• Study material:
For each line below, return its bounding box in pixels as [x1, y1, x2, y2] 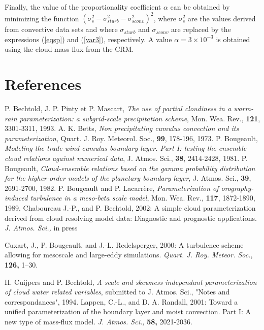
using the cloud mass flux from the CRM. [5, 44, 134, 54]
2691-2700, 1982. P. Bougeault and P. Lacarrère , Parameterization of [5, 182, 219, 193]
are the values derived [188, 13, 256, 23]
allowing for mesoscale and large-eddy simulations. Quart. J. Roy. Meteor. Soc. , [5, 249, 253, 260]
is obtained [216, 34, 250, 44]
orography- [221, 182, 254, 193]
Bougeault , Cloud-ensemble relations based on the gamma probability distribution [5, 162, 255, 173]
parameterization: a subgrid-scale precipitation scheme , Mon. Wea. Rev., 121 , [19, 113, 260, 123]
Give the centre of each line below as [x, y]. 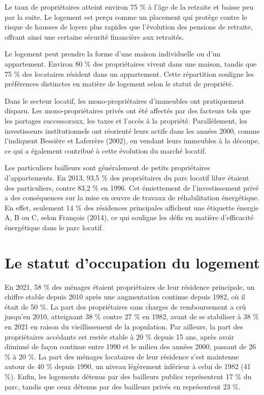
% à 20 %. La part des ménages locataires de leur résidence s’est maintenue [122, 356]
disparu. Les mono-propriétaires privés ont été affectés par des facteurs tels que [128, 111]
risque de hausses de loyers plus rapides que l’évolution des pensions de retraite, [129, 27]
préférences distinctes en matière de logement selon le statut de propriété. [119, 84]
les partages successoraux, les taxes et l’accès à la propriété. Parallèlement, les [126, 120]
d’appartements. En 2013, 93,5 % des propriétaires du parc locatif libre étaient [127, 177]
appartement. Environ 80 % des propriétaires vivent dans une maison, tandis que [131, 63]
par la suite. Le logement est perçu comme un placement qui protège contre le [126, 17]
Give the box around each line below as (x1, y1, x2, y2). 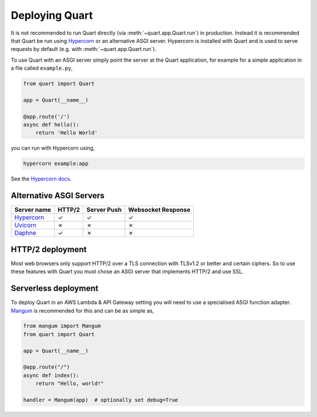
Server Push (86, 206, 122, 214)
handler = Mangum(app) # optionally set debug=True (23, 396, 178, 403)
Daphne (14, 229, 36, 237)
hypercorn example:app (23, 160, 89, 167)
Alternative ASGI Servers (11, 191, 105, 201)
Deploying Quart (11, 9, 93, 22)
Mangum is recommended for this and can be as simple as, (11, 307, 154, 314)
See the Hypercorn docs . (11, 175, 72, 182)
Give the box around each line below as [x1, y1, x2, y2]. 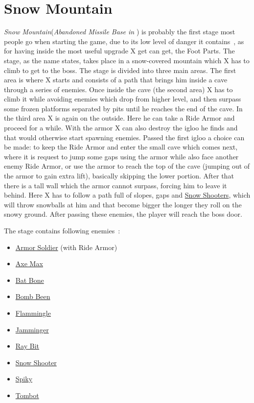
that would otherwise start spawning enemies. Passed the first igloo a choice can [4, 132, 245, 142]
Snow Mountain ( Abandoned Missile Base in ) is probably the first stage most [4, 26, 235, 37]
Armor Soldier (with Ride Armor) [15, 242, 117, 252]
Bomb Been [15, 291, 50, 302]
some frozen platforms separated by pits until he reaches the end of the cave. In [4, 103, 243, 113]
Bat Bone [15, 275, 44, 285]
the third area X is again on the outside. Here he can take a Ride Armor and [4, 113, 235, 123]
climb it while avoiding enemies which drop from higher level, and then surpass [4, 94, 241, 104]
---
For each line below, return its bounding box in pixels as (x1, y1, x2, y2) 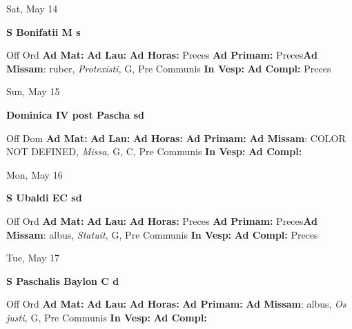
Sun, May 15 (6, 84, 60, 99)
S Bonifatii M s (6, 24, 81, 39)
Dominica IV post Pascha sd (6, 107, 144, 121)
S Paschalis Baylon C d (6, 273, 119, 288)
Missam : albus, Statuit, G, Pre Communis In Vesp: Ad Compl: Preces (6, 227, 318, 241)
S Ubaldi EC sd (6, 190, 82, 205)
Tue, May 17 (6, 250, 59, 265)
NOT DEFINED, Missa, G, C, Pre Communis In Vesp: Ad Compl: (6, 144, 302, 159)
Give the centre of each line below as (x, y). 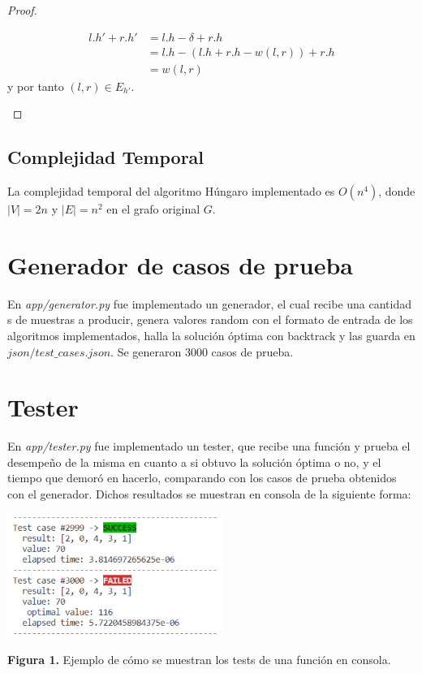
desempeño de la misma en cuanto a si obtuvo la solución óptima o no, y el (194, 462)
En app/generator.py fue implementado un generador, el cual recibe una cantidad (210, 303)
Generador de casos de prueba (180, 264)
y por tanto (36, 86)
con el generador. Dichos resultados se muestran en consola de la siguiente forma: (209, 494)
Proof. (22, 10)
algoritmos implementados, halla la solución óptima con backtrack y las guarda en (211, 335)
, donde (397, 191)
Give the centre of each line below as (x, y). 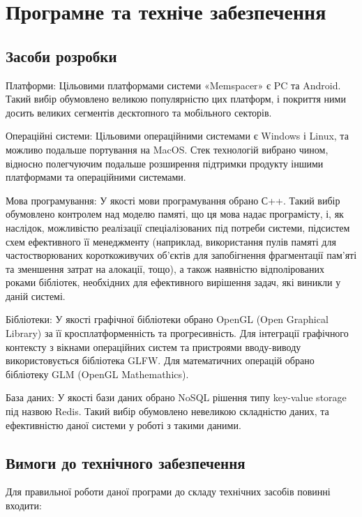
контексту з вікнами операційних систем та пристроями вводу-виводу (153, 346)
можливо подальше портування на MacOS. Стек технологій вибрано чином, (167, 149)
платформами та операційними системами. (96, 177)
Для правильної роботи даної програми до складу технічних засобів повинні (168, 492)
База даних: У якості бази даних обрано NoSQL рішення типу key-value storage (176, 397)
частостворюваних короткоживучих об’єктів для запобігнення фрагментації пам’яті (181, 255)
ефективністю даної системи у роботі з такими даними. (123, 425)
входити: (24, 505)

• Exercise requirements: If a line above contains the word "logement", it counts; state how many lines count, and nothing more.

• Task output: 2